Proteins are crucial for the functioning of cells and are closely associated with diseases. Understanding and characterizing proteins can provide insights into the mechanisms of diseases and facilitate the development of new therapies. However, the current process of designing proteins is complex and expensive, requiring significant computational and human resources.
To simplify this process, Microsoft has introduced EvoDiff, a general-purpose framework for generating proteins. Unlike other frameworks, EvoDiff does not require structural information about the target protein, making it more efficient. The framework has the potential to create enzymes for therapeutics, drug delivery methods, and industrial chemical reactions.

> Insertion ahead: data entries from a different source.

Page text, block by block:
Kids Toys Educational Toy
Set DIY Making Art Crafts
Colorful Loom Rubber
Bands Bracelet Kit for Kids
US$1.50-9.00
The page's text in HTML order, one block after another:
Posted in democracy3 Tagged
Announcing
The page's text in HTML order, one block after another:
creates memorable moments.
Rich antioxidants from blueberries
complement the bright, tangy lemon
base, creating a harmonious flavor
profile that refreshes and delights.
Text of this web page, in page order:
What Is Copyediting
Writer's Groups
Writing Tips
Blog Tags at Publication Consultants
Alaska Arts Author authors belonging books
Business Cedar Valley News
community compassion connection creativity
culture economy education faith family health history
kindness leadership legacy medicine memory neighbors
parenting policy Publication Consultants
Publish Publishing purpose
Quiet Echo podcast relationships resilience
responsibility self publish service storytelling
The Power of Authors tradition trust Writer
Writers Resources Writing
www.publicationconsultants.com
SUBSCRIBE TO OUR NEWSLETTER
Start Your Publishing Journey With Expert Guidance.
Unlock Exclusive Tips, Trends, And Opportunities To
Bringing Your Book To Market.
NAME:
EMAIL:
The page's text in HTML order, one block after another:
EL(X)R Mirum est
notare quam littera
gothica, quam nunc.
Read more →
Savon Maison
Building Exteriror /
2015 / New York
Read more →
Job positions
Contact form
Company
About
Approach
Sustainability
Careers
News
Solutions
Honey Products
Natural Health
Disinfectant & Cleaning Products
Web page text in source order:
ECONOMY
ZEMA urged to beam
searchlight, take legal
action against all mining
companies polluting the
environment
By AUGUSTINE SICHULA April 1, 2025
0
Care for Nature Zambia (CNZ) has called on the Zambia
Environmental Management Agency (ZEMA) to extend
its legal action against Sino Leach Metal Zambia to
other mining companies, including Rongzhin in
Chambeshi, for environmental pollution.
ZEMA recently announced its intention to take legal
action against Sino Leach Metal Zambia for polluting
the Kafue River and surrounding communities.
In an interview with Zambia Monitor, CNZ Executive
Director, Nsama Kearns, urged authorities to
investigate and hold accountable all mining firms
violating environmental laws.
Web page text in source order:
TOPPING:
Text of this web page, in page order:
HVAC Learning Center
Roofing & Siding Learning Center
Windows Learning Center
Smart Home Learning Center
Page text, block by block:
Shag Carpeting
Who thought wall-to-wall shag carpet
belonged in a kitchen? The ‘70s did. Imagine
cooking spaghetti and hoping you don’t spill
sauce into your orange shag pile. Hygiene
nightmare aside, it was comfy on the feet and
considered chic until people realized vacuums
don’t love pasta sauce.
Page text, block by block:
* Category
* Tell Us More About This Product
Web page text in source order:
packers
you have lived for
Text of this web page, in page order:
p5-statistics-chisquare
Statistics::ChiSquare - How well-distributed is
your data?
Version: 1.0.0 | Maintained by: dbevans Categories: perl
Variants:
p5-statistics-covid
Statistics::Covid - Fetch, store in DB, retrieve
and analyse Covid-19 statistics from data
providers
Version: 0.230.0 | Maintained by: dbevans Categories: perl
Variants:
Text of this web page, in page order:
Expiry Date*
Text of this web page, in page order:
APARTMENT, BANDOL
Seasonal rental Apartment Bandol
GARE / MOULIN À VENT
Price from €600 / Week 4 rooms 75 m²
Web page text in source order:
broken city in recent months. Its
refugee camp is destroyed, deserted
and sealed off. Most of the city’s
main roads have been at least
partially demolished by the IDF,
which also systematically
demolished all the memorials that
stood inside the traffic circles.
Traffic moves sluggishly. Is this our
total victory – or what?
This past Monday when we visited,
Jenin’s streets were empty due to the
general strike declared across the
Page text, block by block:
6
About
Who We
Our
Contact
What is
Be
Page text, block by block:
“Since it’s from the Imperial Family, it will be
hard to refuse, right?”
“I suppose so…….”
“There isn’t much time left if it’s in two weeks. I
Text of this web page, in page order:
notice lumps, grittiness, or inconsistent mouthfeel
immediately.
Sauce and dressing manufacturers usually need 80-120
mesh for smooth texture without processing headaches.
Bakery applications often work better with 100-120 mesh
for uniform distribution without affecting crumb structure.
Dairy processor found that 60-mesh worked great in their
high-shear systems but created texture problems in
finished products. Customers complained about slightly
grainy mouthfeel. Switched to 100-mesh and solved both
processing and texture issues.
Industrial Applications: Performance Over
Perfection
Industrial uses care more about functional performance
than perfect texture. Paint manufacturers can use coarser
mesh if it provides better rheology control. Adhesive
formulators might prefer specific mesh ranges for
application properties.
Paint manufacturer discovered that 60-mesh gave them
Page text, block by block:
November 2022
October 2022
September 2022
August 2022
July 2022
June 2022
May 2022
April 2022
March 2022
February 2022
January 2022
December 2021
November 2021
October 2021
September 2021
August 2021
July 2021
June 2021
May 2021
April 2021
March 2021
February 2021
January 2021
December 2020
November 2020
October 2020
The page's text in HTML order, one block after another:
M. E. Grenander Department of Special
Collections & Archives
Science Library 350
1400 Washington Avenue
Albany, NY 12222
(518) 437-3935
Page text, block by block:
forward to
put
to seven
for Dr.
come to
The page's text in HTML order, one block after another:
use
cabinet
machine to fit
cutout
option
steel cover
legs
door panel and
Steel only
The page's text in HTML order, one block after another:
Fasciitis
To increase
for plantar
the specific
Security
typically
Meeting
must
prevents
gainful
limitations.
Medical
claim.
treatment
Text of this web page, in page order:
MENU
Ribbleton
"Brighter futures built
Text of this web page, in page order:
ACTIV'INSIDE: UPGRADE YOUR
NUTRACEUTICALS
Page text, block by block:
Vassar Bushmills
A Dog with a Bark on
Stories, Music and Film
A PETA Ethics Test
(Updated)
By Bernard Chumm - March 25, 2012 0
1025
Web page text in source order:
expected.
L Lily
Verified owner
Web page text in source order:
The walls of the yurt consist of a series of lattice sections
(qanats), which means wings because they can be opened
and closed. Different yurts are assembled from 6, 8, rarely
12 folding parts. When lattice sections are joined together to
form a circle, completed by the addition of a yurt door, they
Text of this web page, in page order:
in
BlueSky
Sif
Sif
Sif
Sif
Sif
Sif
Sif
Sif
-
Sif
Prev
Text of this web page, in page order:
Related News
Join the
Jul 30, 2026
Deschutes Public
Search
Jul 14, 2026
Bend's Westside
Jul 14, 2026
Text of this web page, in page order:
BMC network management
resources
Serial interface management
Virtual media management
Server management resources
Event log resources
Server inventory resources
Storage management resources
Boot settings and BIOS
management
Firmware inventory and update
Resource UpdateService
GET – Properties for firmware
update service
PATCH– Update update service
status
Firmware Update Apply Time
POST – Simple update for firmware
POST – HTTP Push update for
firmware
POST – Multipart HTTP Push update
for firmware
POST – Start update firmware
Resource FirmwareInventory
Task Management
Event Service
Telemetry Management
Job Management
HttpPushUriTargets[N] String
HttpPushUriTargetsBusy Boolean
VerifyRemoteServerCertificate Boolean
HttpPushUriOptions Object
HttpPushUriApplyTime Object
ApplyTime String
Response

EvoDiff operates on a 640-parameter model that has been trained on data from various species and protein classes. It utilizes a diffusion model, similar to those used for image generation, to gradually transform a noisy starting protein into a specific protein sequence.
The framework allows for the generation of both folded and disordered proteins. Disordered proteins, despite not folding into a three-dimensional structure, play crucial roles in biology and diseases.
While EvoDiff has not yet undergone peer review, the Microsoft research team plans to continue scaling up the framework to improve generation quality. They also aim to test the viability of the proteins generated by EvoDiff in laboratory experiments to further validate the framework.
EvoDiff represents a significant advancement in protein engineering, moving away from the traditional structure-function approach to a sequence-first design. The framework provides greater generality, scale, and modularity in protein generation, potentially revolutionizing the field of protein engineering.
Further development of EvoDiff may involve incorporating additional information, such as text or chemical data, to achieve more precise control over protein design.